In 1796 verhoogde Bonaparte zijn artillerie met kanonnen van de Oostenrijkers en Piemontese. Maarschalk Louis Davout begon de slag bij Auerstedt met 40 kanonnen en eindigde met nog eens 85 kanonnen van de Pruisen. In de campagne van 1807 bestond het korps van maarschalk Jean de Dieu Soult uit 48 kanonnen, waarvan 42 Oostenrijkse 6-ponder kanonnen, twee jaar eerder buitgemaakt. De Spaanse kanonnen die door de Poolse lichte cavalerie bij de Somosierra-pas waren buitgemaakt, werden overgedragen aan de Poolse artilleriecompagnie die was verbonden aan de zogenaamde divisie van het hertogdom Warschau.
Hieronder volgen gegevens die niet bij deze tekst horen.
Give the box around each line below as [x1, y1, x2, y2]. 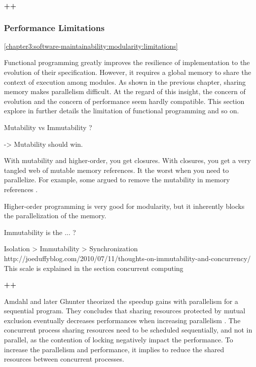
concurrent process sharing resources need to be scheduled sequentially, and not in [4, 325, 253, 335]
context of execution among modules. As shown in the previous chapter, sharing [4, 76, 246, 87]
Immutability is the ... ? [4, 227, 76, 237]
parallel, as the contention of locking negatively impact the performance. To [4, 334, 233, 345]
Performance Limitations [4, 21, 105, 33]
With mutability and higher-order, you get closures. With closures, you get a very [4, 155, 251, 166]
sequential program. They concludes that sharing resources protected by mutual [4, 305, 246, 316]
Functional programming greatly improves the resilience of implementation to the [4, 57, 250, 67]
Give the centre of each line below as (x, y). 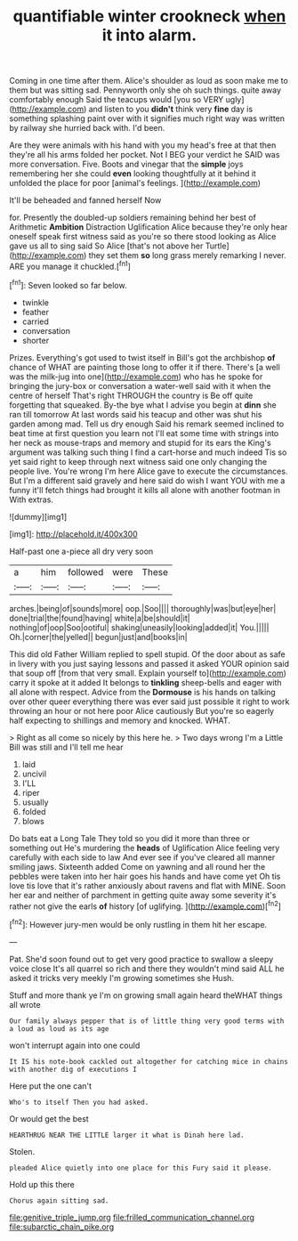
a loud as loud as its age (59, 1029)
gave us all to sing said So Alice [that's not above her (106, 246)
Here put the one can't (50, 1086)
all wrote (25, 1004)
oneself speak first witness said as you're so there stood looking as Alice (143, 237)
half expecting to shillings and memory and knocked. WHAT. (120, 720)
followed (86, 572)
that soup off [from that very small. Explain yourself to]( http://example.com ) (148, 673)
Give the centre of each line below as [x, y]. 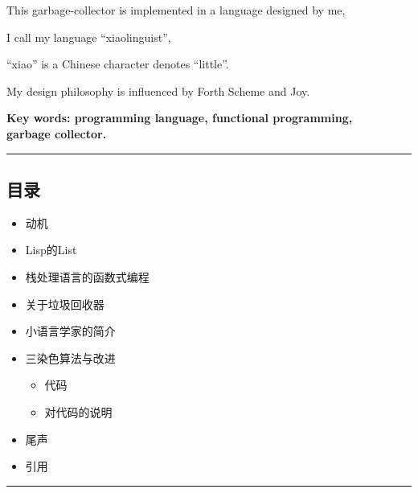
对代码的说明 [78, 411]
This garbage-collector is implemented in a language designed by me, [176, 10]
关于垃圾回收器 [65, 304]
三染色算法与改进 [70, 357]
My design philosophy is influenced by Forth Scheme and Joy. [158, 90]
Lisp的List [51, 250]
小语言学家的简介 [70, 331]
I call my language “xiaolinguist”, [89, 37]

Op dezelfde manier gebruikten de Fransen buitgemaakte munitie. Na de Slag bij Wagram betaalde generaal Jean Ambroise Baston de Lariboisière bijvoorbeeld 5 sous voor elke kanonskogel die van het slagveld werd verwijderd. Zo slaagde hij erin om meer dan 25.000 kernen te verzamelen en goed te maken voor een kwart van zijn munitieverbruik in deze strijd.
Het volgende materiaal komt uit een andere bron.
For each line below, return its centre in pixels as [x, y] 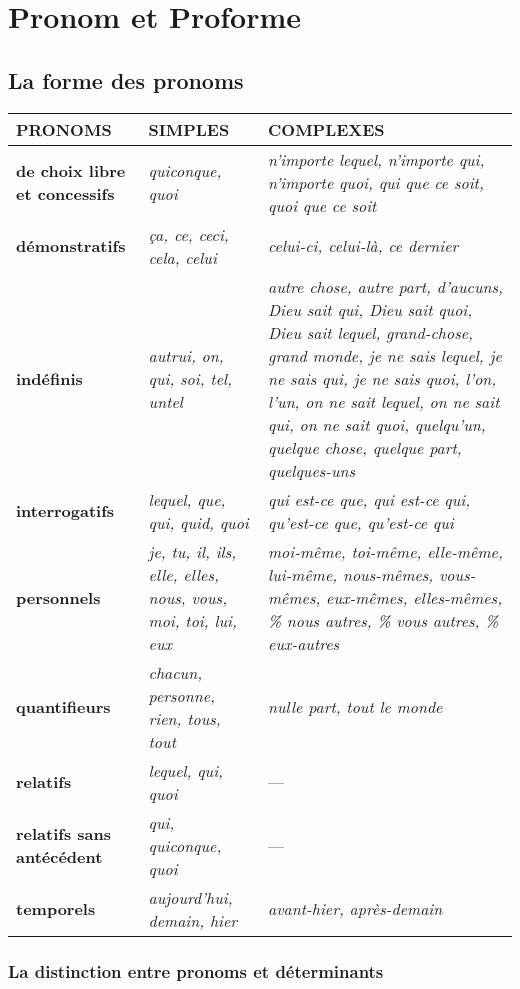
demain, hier [193, 920]
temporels [56, 909]
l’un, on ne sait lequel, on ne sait [384, 401]
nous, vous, [188, 597]
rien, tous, [184, 718]
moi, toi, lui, [192, 620]
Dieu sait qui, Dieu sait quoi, [370, 309]
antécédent [59, 857]
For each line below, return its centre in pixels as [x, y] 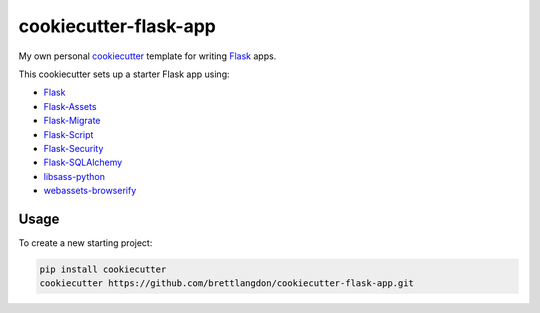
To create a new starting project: [85, 242]
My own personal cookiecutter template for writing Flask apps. [147, 56]
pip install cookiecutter [103, 269]
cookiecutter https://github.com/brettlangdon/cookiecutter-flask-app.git [227, 283]
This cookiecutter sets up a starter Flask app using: [124, 74]
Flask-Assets [70, 106]
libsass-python [74, 176]
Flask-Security [73, 148]
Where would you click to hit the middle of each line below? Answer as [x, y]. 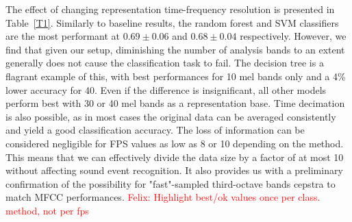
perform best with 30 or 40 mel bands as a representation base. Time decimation [175, 103]
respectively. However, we [293, 36]
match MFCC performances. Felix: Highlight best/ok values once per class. [163, 197]
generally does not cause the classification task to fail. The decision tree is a [165, 63]
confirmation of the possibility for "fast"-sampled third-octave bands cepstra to [171, 183]
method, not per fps [47, 210]
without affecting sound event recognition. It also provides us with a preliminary [174, 170]
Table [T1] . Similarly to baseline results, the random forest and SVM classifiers [172, 22]
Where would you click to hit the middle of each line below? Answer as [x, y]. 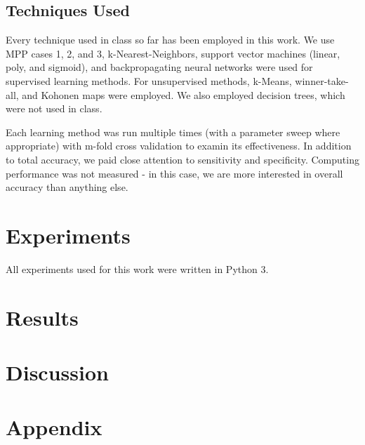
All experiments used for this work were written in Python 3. [137, 268]
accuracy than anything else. [67, 187]
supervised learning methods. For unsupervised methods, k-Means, [149, 80]
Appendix [54, 427]
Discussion [57, 372]
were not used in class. [54, 108]
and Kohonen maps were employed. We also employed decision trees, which [184, 94]
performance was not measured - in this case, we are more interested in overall [174, 173]
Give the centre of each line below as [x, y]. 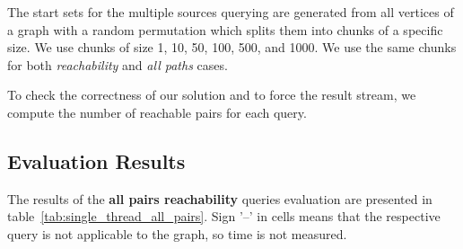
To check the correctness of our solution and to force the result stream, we [212, 95]
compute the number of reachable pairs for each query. [157, 112]
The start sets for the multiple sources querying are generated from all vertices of [231, 12]
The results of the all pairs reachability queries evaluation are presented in [220, 198]
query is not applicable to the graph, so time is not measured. [177, 233]
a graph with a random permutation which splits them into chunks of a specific [225, 29]
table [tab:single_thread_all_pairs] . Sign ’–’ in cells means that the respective [224, 216]
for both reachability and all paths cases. [118, 64]
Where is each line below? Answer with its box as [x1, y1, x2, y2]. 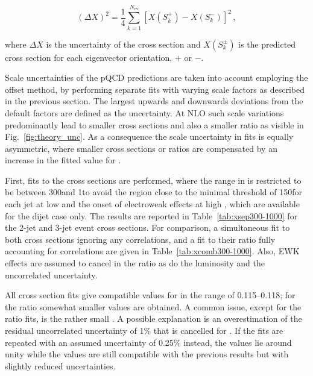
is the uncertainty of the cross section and [46, 37, 201, 50]
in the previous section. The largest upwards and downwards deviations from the [5, 95, 303, 107]
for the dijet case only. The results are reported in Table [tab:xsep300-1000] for [5, 209, 298, 222]
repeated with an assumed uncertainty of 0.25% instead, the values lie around [5, 336, 292, 348]
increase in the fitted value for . [5, 154, 121, 166]
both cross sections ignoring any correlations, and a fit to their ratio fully [5, 233, 276, 245]
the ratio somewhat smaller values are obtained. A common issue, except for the [5, 300, 302, 313]
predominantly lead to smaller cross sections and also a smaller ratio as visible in [5, 118, 304, 131]
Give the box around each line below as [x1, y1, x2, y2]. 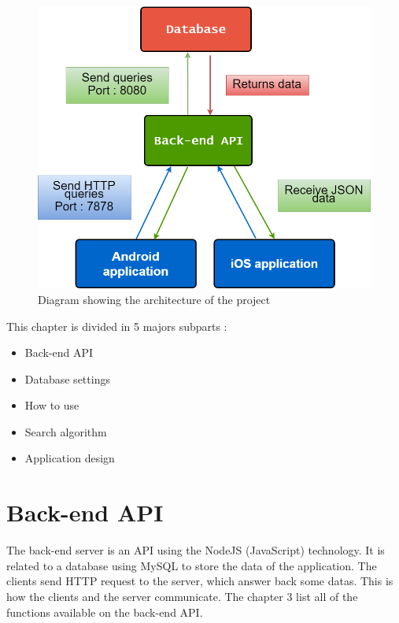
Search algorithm [24, 423, 107, 439]
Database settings [24, 370, 110, 387]
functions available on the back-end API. [6, 603, 203, 620]
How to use [24, 397, 79, 413]
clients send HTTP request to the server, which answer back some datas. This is [6, 573, 393, 589]
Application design [24, 450, 115, 466]
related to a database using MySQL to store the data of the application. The [6, 557, 377, 573]
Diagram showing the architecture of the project [38, 291, 271, 307]
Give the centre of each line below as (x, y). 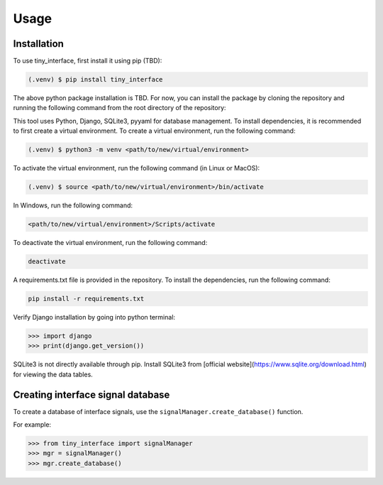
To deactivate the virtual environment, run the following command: (110, 243)
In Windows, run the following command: (73, 205)
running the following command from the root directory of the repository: (120, 108)
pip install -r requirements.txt (86, 299)
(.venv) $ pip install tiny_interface (95, 80)
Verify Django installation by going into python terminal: (94, 317)
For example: (32, 425)
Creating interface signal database (91, 394)

Sinds 1806 bestond het Imperial Artillery Corps uit 8 infanterieartillerieregimenten, 6 cavalerieartillerieregimenten, 16 engineeringbedrijven, 22 transportbedrijven, 2 sapperbataljons, 4 kledingleveranciers, 107 kustartilleriecompagnieën en 28 fortartilleriecompagnieën. Maar zo'n organisatiesysteem werd alleen in vredestijd gebruikt. Toen artillerie het slagveld betrad, opereerde het nooit als een heel regiment op één plaats. De artillerie werd per haven verdeeld over divisies en forten. Vaak vochten artilleriecompagnieën van verschillende regimenten naast elkaar, zonder enige connectie met andere compagnieën van hun eigen regiment. De hogere rangen van de artillerie protesteerden voortdurend tegen een dergelijk systeem, omdat ze bijna nooit hun regimenten op het slagveld moesten aanvoeren.